Task to carry out
Your job is to transcribe the material exactly, every line included.

The records
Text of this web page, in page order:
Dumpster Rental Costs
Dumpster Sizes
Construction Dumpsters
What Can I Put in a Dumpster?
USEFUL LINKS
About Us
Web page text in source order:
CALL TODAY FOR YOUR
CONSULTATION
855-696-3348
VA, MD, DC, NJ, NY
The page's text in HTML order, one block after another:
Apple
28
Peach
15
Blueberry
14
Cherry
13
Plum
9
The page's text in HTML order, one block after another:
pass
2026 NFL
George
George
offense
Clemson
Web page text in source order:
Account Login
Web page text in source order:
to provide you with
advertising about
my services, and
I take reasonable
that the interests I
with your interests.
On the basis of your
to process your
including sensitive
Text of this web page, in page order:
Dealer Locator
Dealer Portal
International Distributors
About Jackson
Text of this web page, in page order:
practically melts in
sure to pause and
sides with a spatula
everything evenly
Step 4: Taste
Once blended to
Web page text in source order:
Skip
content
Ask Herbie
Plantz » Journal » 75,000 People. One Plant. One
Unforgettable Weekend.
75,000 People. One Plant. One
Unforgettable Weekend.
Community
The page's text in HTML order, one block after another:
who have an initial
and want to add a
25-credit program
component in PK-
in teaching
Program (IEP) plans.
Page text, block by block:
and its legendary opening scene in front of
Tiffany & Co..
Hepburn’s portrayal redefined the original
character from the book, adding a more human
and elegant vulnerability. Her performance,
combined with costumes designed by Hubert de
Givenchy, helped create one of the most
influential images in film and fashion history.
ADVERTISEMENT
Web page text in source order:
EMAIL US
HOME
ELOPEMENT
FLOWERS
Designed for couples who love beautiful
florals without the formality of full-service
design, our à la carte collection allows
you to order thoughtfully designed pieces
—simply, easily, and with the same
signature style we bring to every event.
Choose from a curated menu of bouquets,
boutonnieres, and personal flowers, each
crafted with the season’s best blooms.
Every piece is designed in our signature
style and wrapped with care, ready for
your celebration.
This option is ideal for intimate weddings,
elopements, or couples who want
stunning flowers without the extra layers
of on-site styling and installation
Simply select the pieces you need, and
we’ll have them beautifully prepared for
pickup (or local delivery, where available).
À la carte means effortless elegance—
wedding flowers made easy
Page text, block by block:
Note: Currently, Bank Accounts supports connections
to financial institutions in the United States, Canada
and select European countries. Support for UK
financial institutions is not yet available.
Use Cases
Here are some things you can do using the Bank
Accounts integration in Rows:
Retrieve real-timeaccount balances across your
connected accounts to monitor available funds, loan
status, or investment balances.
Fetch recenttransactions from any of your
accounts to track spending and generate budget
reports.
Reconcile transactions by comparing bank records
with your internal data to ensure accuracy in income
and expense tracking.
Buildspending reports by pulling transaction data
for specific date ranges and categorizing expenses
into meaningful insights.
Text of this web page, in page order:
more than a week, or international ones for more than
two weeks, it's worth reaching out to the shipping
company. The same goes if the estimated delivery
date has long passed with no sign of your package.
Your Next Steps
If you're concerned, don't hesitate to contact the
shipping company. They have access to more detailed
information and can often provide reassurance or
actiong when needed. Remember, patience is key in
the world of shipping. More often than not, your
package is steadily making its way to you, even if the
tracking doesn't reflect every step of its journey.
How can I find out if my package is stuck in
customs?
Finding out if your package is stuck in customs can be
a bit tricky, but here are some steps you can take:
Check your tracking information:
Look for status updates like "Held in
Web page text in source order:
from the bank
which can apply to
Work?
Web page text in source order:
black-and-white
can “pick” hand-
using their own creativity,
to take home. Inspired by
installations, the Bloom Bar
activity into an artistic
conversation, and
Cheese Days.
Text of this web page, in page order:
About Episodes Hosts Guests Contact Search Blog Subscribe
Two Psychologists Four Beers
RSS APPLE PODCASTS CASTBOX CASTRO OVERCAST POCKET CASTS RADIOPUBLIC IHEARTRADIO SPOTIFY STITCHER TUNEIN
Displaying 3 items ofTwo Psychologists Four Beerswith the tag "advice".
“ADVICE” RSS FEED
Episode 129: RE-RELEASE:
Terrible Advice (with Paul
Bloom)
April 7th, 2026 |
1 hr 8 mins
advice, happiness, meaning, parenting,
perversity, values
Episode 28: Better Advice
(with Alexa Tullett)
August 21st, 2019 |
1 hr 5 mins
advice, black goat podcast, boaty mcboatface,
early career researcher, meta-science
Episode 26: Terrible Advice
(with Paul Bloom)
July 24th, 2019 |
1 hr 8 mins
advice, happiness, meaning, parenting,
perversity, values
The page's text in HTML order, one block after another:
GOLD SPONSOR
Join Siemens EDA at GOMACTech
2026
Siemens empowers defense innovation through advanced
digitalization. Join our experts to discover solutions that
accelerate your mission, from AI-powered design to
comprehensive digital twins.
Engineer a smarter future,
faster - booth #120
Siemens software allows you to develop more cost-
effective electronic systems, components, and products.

Response
Text of this web page, in page order:
Dumpster Rental Costs
Dumpster Sizes
Construction Dumpsters
What Can I Put in a Dumpster?
USEFUL LINKS
About Us
Web page text in source order:
CALL TODAY FOR YOUR
CONSULTATION
855-696-3348
VA, MD, DC, NJ, NY
The page's text in HTML order, one block after another:
Apple
28
Peach
15
Blueberry
14
Cherry
13
Plum
9
The page's text in HTML order, one block after another:
pass
2026 NFL
George
George
offense
Clemson
Web page text in source order:
Account Login
Web page text in source order:
to provide you with
advertising about
my services, and
I take reasonable
that the interests I
with your interests.
On the basis of your
to process your
including sensitive
Text of this web page, in page order:
Dealer Locator
Dealer Portal
International Distributors
About Jackson
Text of this web page, in page order:
practically melts in
sure to pause and
sides with a spatula
everything evenly
Step 4: Taste
Once blended to
Web page text in source order:
Skip
content
Ask Herbie
Plantz » Journal » 75,000 People. One Plant. One
Unforgettable Weekend.
75,000 People. One Plant. One
Unforgettable Weekend.
Community
The page's text in HTML order, one block after another:
who have an initial
and want to add a
25-credit program
component in PK-
in teaching
Program (IEP) plans.
Page text, block by block:
and its legendary opening scene in front of
Tiffany & Co..
Hepburn’s portrayal redefined the original
character from the book, adding a more human
and elegant vulnerability. Her performance,
combined with costumes designed by Hubert de
Givenchy, helped create one of the most
influential images in film and fashion history.
ADVERTISEMENT
Web page text in source order:
EMAIL US
HOME
ELOPEMENT
FLOWERS
Designed for couples who love beautiful
florals without the formality of full-service
design, our à la carte collection allows
you to order thoughtfully designed pieces
—simply, easily, and with the same
signature style we bring to every event.
Choose from a curated menu of bouquets,
boutonnieres, and personal flowers, each
crafted with the season’s best blooms.
Every piece is designed in our signature
style and wrapped with care, ready for
your celebration.
This option is ideal for intimate weddings,
elopements, or couples who want
stunning flowers without the extra layers
of on-site styling and installation
Simply select the pieces you need, and
we’ll have them beautifully prepared for
pickup (or local delivery, where available).
À la carte means effortless elegance—
wedding flowers made easy
Page text, block by block:
Note: Currently, Bank Accounts supports connections
to financial institutions in the United States, Canada
and select European countries. Support for UK
financial institutions is not yet available.
Use Cases
Here are some things you can do using the Bank
Accounts integration in Rows:
Retrieve real-timeaccount balances across your
connected accounts to monitor available funds, loan
status, or investment balances.
Fetch recenttransactions from any of your
accounts to track spending and generate budget
reports.
Reconcile transactions by comparing bank records
with your internal data to ensure accuracy in income
and expense tracking.
Buildspending reports by pulling transaction data
for specific date ranges and categorizing expenses
into meaningful insights.
Text of this web page, in page order:
more than a week, or international ones for more than
two weeks, it's worth reaching out to the shipping
company. The same goes if the estimated delivery
date has long passed with no sign of your package.
Your Next Steps
If you're concerned, don't hesitate to contact the
shipping company. They have access to more detailed
information and can often provide reassurance or
actiong when needed. Remember, patience is key in
the world of shipping. More often than not, your
package is steadily making its way to you, even if the
tracking doesn't reflect every step of its journey.
How can I find out if my package is stuck in
customs?
Finding out if your package is stuck in customs can be
a bit tricky, but here are some steps you can take:
Check your tracking information:
Look for status updates like "Held in
Web page text in source order:
from the bank
which can apply to
Work?
Web page text in source order:
black-and-white
can “pick” hand-
using their own creativity,
to take home. Inspired by
installations, the Bloom Bar
activity into an artistic
conversation, and
Cheese Days.
Text of this web page, in page order:
About Episodes Hosts Guests Contact Search Blog Subscribe
Two Psychologists Four Beers
RSS APPLE PODCASTS CASTBOX CASTRO OVERCAST POCKET CASTS RADIOPUBLIC IHEARTRADIO SPOTIFY STITCHER TUNEIN
Displaying 3 items ofTwo Psychologists Four Beerswith the tag "advice".
“ADVICE” RSS FEED
Episode 129: RE-RELEASE:
Terrible Advice (with Paul
Bloom)
April 7th, 2026 |
1 hr 8 mins
advice, happiness, meaning, parenting,
perversity, values
Episode 28: Better Advice
(with Alexa Tullett)
August 21st, 2019 |
1 hr 5 mins
advice, black goat podcast, boaty mcboatface,
early career researcher, meta-science
Episode 26: Terrible Advice
(with Paul Bloom)
July 24th, 2019 |
1 hr 8 mins
advice, happiness, meaning, parenting,
perversity, values
The page's text in HTML order, one block after another:
GOLD SPONSOR
Join Siemens EDA at GOMACTech
2026
Siemens empowers defense innovation through advanced
digitalization. Join our experts to discover solutions that
accelerate your mission, from AI-powered design to
comprehensive digital twins.
Engineer a smarter future,
faster - booth #120
Siemens software allows you to develop more cost-
effective electronic systems, components, and products.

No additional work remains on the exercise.